_Records from a dataset_
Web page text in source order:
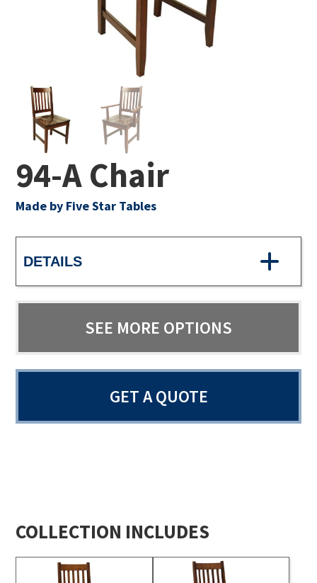
94-A Chair
Made by Five Star Tables
DETAILS
SEE MORE OPTIONS
GET A QUOTE
COLLECTION INCLUDES
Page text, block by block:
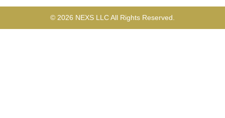
© 2026 NEXS LLC All Rights Reserved.
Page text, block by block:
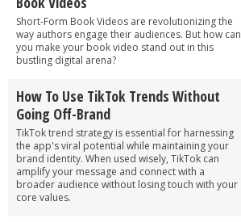
Short-Form Book Videos are revolutionizing the
way authors engage their audiences. But how can
you make your book video stand out in this
bustling digital arena?
How To Use TikTok Trends Without
Going Off-Brand
TikTok trend strategy is essential for harnessing
the app's viral potential while maintaining your
brand identity. When used wisely, TikTok can
amplify your message and connect with a
broader audience without losing touch with your
core values.
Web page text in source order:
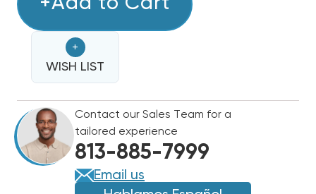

_Aim of the exercise_
What you write should match the entries exactly, except that the pictures are dropped.

_Reply_
Web page text in source order:
94-A Chair
Made by Five Star Tables
DETAILS
SEE MORE OPTIONS
GET A QUOTE
COLLECTION INCLUDES
Page text, block by block:
© 2026 NEXS LLC All Rights Reserved.
Page text, block by block:
Short-Form Book Videos are revolutionizing the
way authors engage their audiences. But how can
you make your book video stand out in this
bustling digital arena?
How To Use TikTok Trends Without
Going Off-Brand
TikTok trend strategy is essential for harnessing
the app's viral potential while maintaining your
brand identity. When used wisely, TikTok can
amplify your message and connect with a
broader audience without losing touch with your
core values.
Web page text in source order:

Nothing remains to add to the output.